“We’re not so different anymore,” Jimmy Whispers proclaims on the title track of his long-awaited sophomore album, The Search for God. A lot has changed for everyone in the past few years, and especially for Jimmy. In another lifetime, he was that sweet kid from Chicago who stole our hearts with his aw-shucks Midwestern attitude and his knack for writing catchy old-time melodies, who legendary critic Jessica Hopper once called the city’s “greatest new homegrown musical enigma,” who turned a mixtape of iPhone voice memos (Summer in Pain) into a profound racket and covered the city in cryptic anti-police street art and zines. If you caught a glimpse, it was exciting, but it was just a warm-up to his second act.
As for today, Jimmy Whispers is alive and well in Los Angeles. He’s still making music—quite a lot of it. He’s got a blossoming new career as a music video director and filmmaker. He’s become a co-writer for others including Drugdealer and Dent May. He’s got a side hustle as a valet parking attendant, a 1988 Buick Reatta, and a new commitment to making life-affirming art.
Jimmy has always been a dreamer, but it’s a different man who’s wearing the mantle these days. The old Jimmy was raw, whether pouring his heart into a demo or flinging himself off stage in a cathartic act of theatrical self-destruction.The new one has started to find his center and a sound that sparkles and shines, although the wild spirit that’s always animated his work still hasn’t been tamed. After embracing sobriety in 2019, and now as a filmmaker sharing the stories of lesser known Los Angeles community members, he’s brought his dreaming down to earth, while turning its direction even further out.

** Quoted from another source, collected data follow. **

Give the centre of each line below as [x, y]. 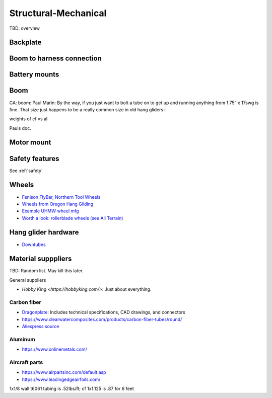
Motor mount [30, 143]
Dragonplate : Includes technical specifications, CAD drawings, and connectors [104, 312]
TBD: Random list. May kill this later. [46, 271]
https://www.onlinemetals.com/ [55, 349]
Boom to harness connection [55, 59]
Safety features [35, 158]
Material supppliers [41, 259]
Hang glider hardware [44, 232]
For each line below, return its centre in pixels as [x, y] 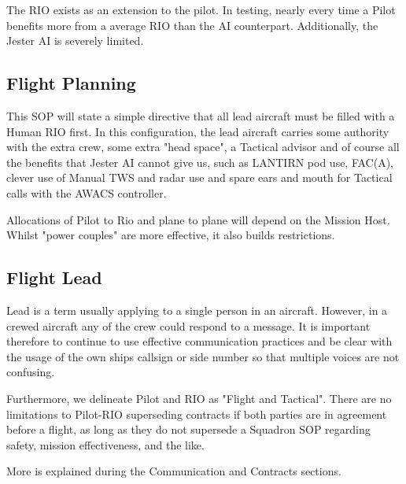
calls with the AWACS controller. [87, 192]
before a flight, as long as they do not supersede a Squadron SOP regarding [188, 429]
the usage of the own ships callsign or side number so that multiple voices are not [203, 356]
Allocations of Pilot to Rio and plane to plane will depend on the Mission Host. [198, 219]
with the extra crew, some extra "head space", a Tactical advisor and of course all [203, 147]
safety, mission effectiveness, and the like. [105, 444]
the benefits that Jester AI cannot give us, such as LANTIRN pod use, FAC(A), [200, 162]
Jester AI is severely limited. [75, 41]
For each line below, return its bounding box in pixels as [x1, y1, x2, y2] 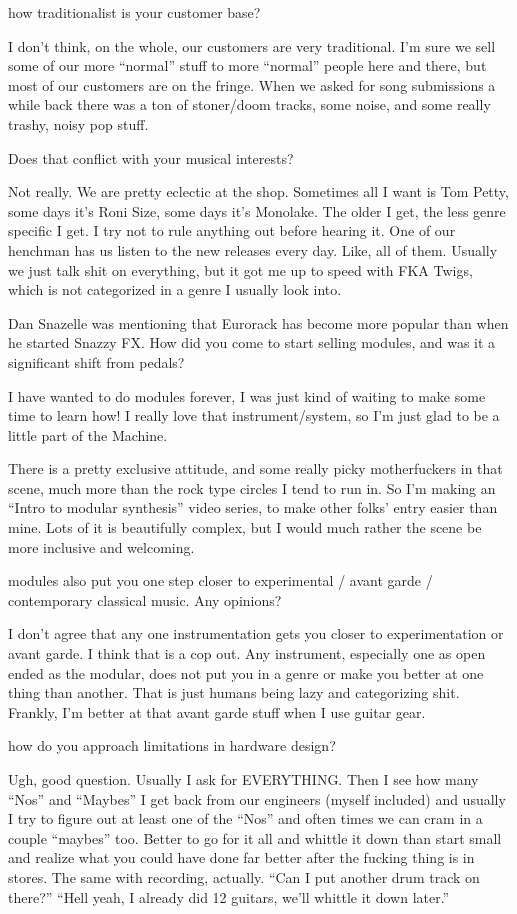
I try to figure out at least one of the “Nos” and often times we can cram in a [8, 808, 483, 829]
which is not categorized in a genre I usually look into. [8, 279, 342, 300]
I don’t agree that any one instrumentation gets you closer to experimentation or [8, 623, 504, 644]
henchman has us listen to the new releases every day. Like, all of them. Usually [8, 239, 498, 260]
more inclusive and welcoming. [8, 536, 195, 557]
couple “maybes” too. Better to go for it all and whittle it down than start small [8, 827, 502, 848]
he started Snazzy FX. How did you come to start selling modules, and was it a [8, 332, 496, 353]
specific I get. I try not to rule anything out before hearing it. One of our [8, 220, 456, 241]
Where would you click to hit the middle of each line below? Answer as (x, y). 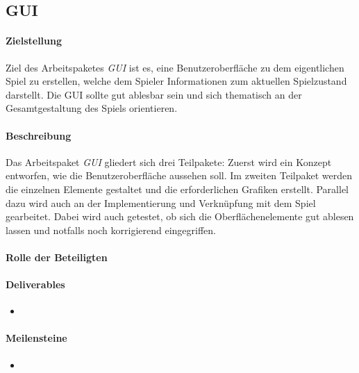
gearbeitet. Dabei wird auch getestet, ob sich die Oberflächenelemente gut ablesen (180, 216)
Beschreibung (39, 135)
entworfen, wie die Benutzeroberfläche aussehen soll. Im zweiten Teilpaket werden (179, 175)
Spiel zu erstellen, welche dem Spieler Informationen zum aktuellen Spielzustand (176, 81)
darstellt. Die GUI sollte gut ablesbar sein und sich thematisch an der (154, 94)
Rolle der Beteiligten (57, 257)
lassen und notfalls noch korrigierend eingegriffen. (111, 230)
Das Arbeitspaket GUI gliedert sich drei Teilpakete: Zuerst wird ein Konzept (169, 161)
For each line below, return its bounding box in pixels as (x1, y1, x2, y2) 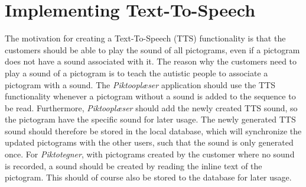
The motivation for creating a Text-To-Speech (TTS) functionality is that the (5, 32, 286, 44)
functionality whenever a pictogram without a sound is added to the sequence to (5, 90, 296, 102)
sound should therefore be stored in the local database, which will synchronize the (5, 124, 302, 137)
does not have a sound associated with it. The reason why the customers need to (5, 55, 297, 67)
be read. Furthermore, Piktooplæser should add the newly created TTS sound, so (5, 101, 298, 114)
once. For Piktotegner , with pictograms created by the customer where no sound (5, 148, 295, 160)
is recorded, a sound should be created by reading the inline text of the (5, 159, 262, 172)
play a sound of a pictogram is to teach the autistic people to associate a (5, 66, 268, 79)
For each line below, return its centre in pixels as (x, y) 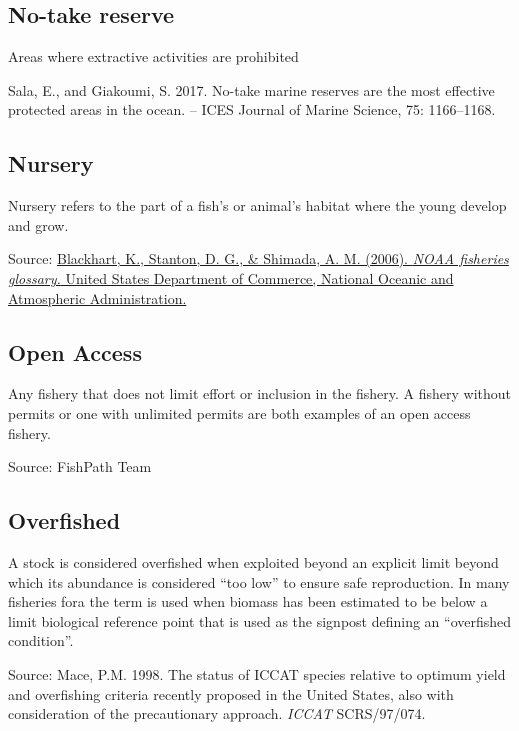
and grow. (38, 224)
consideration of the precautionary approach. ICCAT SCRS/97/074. (217, 713)
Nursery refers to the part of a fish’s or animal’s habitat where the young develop (257, 205)
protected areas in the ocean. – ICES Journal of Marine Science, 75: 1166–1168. (252, 109)
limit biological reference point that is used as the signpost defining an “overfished (260, 620)
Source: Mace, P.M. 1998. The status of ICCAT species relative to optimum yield (257, 673)
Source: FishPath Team (80, 466)
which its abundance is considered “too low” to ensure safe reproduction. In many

His new album, The Search for God, out June 9th, 2023 on Carpark Records, is full of real-life problems: confusion, self-harm, police helicopters hovering overhead. But it also abounds with faith that there’s something much bigger that can release us all from the struggles that we’re facing, that we can reach it if we work enough and believe enough. Jimmy calls it “God”; you might call it “Love” or “Peace” or “A Place In the Universe That Makes Some Kind of Sense.” At 10 songs delivered in a brief 15 minutes, The Search for God is an unshakably catchy wake-up call to engage with a troubled world that’s still worth saving. For a minute or two at a time, Jimmy’s music cracks open a space where the divine can enter our lives. The utopia we’ve all been dreaming of is already here if we’re just willing to build it. Jimmy Whispers is there, ready to add his voice, whenever we want to reach out.